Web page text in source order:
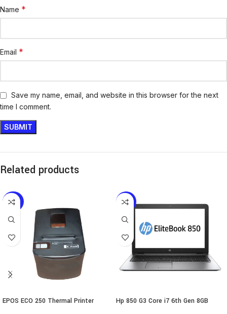
Name *
Email *
Save my name, email, and website in this browser for the next
time I comment.
Related products
-24%
EPOS ECO 250 Thermal Printer
-18%
Hp 850 G3 Core i7 6th Gen 8GB
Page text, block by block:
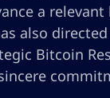
a relevant
also
Bitcoin
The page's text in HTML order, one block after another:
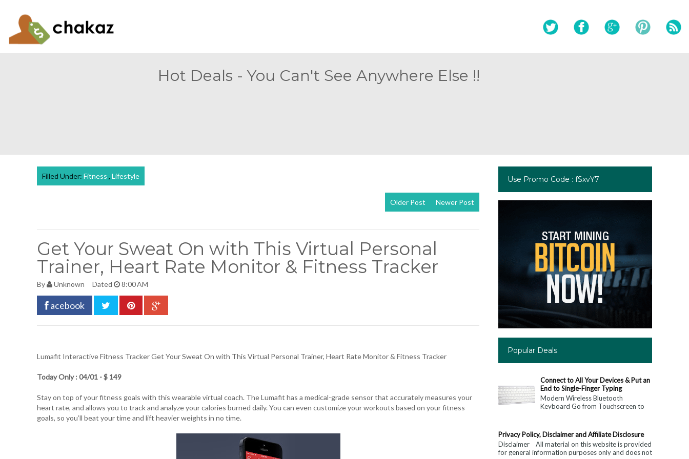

######

» **What you will do**: Reproduce the entire listing above precisely, but keep the images out.

» **Task output**:
Web page text in source order:
Name *
Email *
Save my name, email, and website in this browser for the next
time I comment.
Related products
-24%
EPOS ECO 250 Thermal Printer
-18%
Hp 850 G3 Core i7 6th Gen 8GB
Page text, block by block:
a relevant
also
Bitcoin
The page's text in HTML order, one block after another:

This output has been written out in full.